■ Source records ■
⟨

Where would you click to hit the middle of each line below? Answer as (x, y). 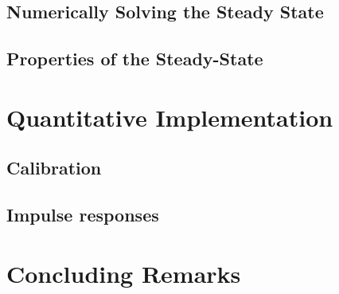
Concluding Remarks (124, 273)
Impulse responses (83, 215)
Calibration (54, 168)
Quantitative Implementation (170, 117)
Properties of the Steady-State (135, 59)
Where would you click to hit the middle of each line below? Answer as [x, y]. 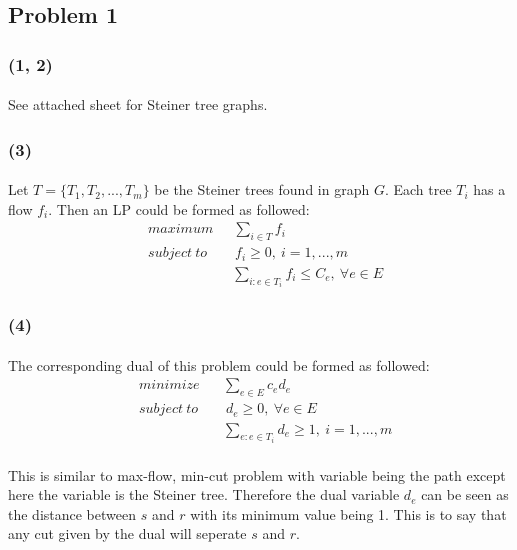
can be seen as [465, 494]
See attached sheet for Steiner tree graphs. [138, 104]
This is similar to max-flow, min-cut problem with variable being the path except [257, 474]
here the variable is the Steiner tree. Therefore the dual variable [204, 494]
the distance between [72, 513]
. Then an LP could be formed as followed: [179, 208]
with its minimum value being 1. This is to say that [348, 513]
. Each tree [418, 189]
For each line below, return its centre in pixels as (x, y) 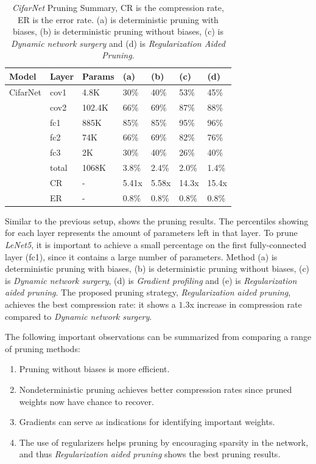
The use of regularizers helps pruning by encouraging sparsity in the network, (164, 442)
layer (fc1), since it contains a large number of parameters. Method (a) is (141, 256)
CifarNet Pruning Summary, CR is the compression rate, (118, 7)
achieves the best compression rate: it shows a (90, 304)
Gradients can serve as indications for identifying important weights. (147, 422)
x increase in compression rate (246, 304)
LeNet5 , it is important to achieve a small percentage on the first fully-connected (156, 244)
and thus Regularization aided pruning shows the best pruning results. (150, 454)
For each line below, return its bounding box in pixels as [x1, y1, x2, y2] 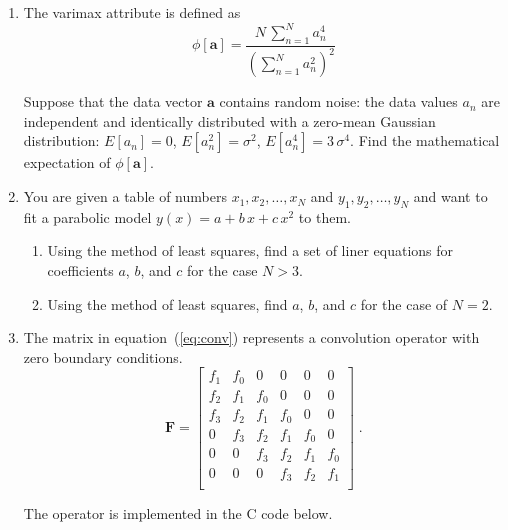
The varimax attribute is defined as [23, 2, 241, 22]
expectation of [23, 152, 111, 173]
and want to [413, 186, 488, 207]
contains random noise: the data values [219, 91, 458, 112]
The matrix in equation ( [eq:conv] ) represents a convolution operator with [23, 327, 480, 348]
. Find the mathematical [350, 130, 500, 151]
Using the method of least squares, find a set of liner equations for [47, 240, 454, 261]
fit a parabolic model [23, 206, 152, 227]
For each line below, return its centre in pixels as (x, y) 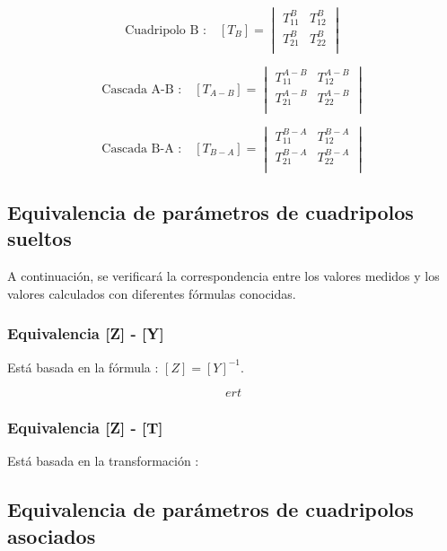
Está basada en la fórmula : (83, 367)
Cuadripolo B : (166, 30)
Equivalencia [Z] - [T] (85, 428)
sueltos (39, 238)
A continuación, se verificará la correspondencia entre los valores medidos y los (223, 276)
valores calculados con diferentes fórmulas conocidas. (152, 293)
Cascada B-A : (142, 149)
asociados (52, 535)
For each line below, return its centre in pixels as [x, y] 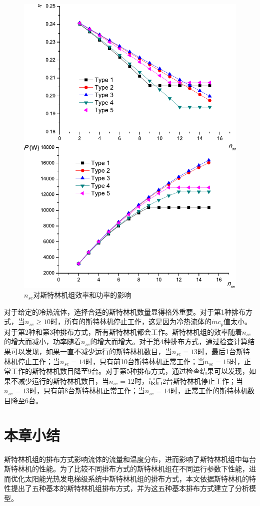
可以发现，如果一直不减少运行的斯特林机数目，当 [91, 351]
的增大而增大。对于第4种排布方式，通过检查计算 [169, 341]
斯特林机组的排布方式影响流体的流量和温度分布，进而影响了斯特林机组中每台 [130, 459]
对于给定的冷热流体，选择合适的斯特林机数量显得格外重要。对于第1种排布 [125, 311]
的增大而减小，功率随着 [42, 341]
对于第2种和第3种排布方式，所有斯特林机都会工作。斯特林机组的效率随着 [123, 331]
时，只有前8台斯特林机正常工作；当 [87, 391]
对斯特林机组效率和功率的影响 [82, 295]
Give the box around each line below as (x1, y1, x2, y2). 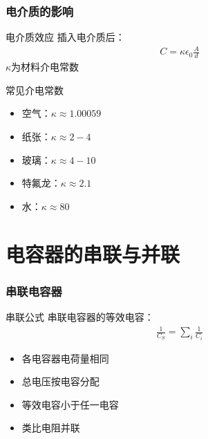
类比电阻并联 (21, 420, 80, 435)
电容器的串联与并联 (6, 239, 180, 268)
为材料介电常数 (11, 59, 79, 74)
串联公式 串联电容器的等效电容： (6, 309, 154, 324)
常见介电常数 (6, 82, 64, 97)
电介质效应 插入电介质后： (6, 30, 125, 44)
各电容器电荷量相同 (21, 351, 109, 365)
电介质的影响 (6, 2, 74, 19)
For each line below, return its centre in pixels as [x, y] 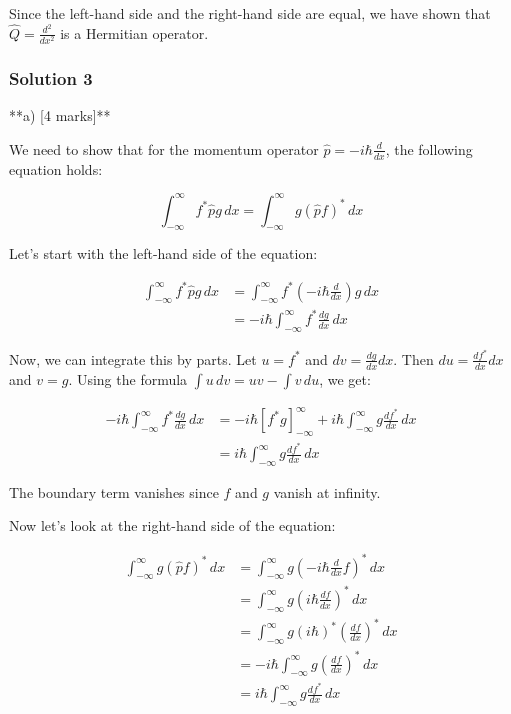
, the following [429, 148]
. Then [413, 358]
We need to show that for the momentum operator [164, 148]
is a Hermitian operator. [134, 32]
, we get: [345, 378]
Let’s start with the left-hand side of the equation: [163, 253]
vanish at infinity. [327, 491]
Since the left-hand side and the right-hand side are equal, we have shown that [250, 13]
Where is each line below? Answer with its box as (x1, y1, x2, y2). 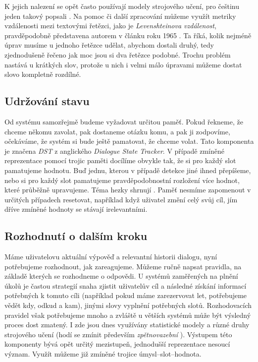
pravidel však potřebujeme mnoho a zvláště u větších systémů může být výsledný (4, 309, 251, 320)
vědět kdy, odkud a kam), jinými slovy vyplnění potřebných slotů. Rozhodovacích (4, 300, 252, 310)
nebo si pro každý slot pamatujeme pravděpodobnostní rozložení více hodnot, (4, 175, 240, 185)
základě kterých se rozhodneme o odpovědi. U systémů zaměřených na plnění (4, 271, 238, 281)
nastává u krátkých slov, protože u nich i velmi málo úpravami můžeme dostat (4, 59, 242, 69)
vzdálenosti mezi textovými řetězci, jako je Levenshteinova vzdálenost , (4, 20, 216, 31)
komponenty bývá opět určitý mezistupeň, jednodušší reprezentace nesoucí (4, 339, 230, 349)
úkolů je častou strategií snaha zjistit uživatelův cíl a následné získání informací (4, 280, 247, 291)
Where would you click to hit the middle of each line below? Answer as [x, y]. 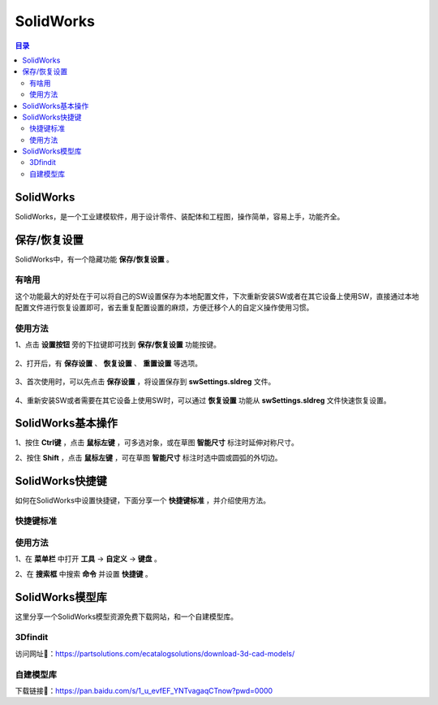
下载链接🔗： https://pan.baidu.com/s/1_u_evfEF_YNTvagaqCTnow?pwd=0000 [144, 690]
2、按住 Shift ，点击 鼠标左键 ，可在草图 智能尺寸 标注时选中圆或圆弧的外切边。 [148, 457]
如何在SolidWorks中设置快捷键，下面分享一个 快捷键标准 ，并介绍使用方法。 [143, 500]
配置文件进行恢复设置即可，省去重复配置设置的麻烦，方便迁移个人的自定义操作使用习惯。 [164, 308]
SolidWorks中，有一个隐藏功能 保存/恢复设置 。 [94, 259]
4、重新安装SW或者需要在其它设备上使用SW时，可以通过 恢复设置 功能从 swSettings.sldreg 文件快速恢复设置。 [203, 400]
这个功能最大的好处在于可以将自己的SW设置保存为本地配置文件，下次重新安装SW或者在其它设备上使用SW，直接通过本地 [217, 296]
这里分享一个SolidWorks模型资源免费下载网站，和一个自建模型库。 [127, 616]

⟩

Pull every line holding "that" out of the records.

with its minimum value being 1. This is to say that [348, 513]
We need to show that for the momentum operator [164, 148]
Since the left-hand side and the right-hand side are equal, we have shown that [250, 13]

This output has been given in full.